= TASK TO COMPLETE =
In the material below, find the line with "Text of this" and the line with "Web page text", then output both and every line between them exactly, omitting pictures.

= SUPPLIED RECORDS =
——————
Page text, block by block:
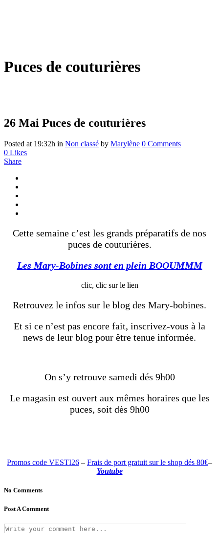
——————
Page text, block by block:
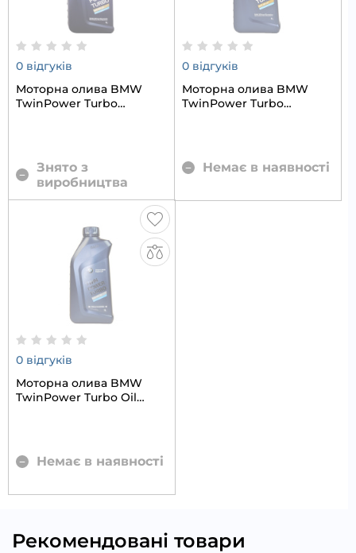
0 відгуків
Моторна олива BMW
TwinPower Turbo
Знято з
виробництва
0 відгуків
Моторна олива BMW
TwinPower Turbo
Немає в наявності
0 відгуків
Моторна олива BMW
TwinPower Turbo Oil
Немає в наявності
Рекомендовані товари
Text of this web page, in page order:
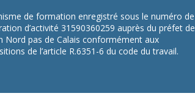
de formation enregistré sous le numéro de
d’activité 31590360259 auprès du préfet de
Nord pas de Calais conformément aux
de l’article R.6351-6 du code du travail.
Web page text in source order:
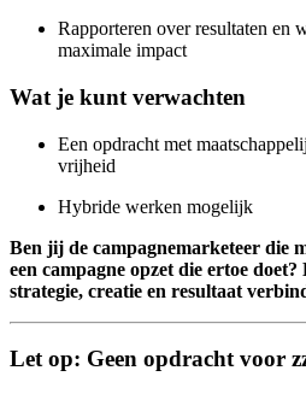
——————
= WRITTEN RESPONSE =
Text of this web page, in page order:
de formation enregistré sous le numéro de
d’activité 31590360259 auprès du préfet de
Nord pas de Calais conformément aux
de l’article R.6351-6 du code du travail.
Web page text in source order:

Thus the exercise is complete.